PROBLEM —
A faithful copy of the data, pictures omitted, is the required answer.

>>>

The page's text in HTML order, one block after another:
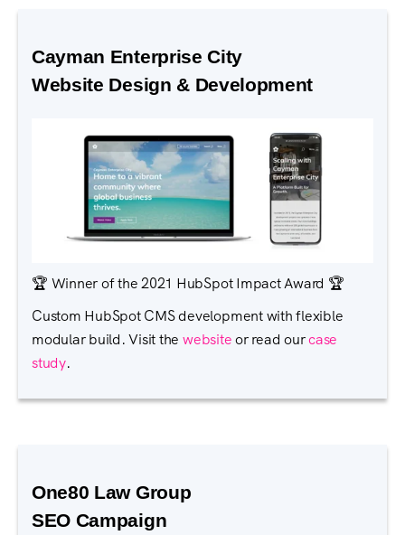
Cayman Enterprise City
Website Design & Development
🏆 Winner of the 2021 HubSpot Impact Award 🏆
Custom HubSpot CMS development with flexible
modular build. Visit the websiteor read ourcase
study.
One80 Law Group
SEO Campaign
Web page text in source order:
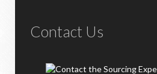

<<<

RESULT FOR THIS TASK —
The page's text in HTML order, one block after another:
Cayman Enterprise City
Website Design & Development
🏆 Winner of the 2021 HubSpot Impact Award 🏆
Custom HubSpot CMS development with flexible
modular build. Visit the websiteor read ourcase
study.
One80 Law Group
SEO Campaign
Web page text in source order:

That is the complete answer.